Seit 2008 war Logocos mit seinen Marken Logona, später auch mit Sante und Heliotrop in China präsent. In alten Stellungnahmen begründete das Unternehmen dies damit, dass man Veränderungen nur vor Ort erreichen könne. Zudem erschien die Tierversuchsproblematik in China nicht als so drängend. „Uns gegenüber ist das lange als Kann-Bestimmung kommuniziert worden“, sagt Grieshaber. Als er von den chinesischen Handelspartnern verbindliche Bestätigungen haben wollte, dass sie keine Tierversuche in Auftrag geben, seien nur unverbindliche Antworten gekommen. Gleichzeitig zeigten eigene Recherchen sowie die von Tierversuchsgegnern, dass die chinesischen Behörden tatsächlich Tierversuche fordern. Der Firmenchef beschloss, sich aus China zurückzuziehen. „Auch wenn es sich aus wirtschaftlicher Sicht um einen großen Schritt für uns als mittelständisches Unternehmen handelt. Mittelfristig wird uns am Ende wohl ein zweistelliger Millionenbetrag beim Umsatz fehlen.“ Seit dem Ausstieg arbeitet Logocos eng mit der Tierrechtsorganisation Peta zusammen, um Mitbewerber zum Rückzug aus China zu bewegen.

Tierversuche in Europa

In der EU sind Tierversuche für Kosmetik verboten – im Prinzip. Denn es gibt eine große Lücke.

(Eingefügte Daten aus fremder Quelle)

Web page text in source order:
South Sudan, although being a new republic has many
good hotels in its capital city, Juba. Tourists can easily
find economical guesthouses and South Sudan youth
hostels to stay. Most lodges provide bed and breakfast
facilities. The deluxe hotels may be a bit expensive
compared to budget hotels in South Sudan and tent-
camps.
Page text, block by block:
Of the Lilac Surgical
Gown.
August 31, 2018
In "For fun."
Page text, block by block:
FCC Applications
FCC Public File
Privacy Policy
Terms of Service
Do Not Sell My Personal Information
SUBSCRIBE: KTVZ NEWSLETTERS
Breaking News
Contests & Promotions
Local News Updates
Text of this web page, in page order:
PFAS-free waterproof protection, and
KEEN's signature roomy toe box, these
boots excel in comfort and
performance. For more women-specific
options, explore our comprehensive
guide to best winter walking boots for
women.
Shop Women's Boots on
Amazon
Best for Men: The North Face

Das Verbot gilt nur für Zutaten, die eigens für Kosmetika entwickelt wurden. Und das sind nur wenige. Auch Haushaltsreiniger oder Waschmittel enthalten Tenside, Duft- oder Farbstoffe. Neue Substanzen für solche Produkte durchlaufen die für Chemikalien üblichen Sicherheitstests und werden danach auch für Kosmetika verwendet. Die international anerkannten Vorgaben für diese Tests kommen von der Organisation für wirtschaftliche Zusammenarbeit und Entwicklung (OECD). Sie schreibt immer noch viele Tierversuche vor – obwohl es alternative Testmethoden gibt. Doch bevor die OECD die Alternativen anerkennt, müssen diese ein zehn bis 15 Jahre dauerndes bürokratisches Hindernisrennen absolvieren. „Da werden extreme Hürden aufgebaut und aufwendige Nachweise gefordert, die kein Tierversuch je erbringen musste“, ärgert sich Silke Bitz, Sprecherin der Organisation Ärzte gegen Tierversuche (mehr zum Thema im Interview auf veganundbio.de/interview).

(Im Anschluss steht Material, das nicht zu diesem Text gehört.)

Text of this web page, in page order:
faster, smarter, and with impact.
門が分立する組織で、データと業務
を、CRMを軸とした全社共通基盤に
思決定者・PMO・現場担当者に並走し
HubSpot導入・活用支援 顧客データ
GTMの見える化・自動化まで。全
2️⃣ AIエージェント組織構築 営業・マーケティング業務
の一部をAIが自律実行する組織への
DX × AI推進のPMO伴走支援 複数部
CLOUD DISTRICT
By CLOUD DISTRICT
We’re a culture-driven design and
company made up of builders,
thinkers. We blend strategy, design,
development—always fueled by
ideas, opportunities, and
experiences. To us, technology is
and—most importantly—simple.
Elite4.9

Auch viele längst bekannte Chemikalien müssen noch einmal getestet werden. Die europäische Chemikalienverordnung REACH sieht vor, dass Hersteller ihre alten Chemikalien registrieren lassen und dabei Daten zur Giftigkeit und Gefährlichkeit vorlegen. Wo die fehlen, müssen neue Tests gemacht werden – auch an Tieren. Dafür müssen in den nächsten Jahren zwischen acht und 54 Millionen Tiere sterben, befürchten Tierschutzorganisationen. Einige auch für alte Rohstoffe, die in Kosmetika eingesetzt werden.

Die Sicherheit solcher alten Chemikalien in Kosmetika bewertet zusätzlich ein eigens dafür zuständiges Expertengremium der EU. Es verlangt ebenfalls immer wieder Tierversuche. So starben in den letzten Jahren zahlreiche Mäuse und Ratten in Sicherheitsstudien für synthetische Haarfarben.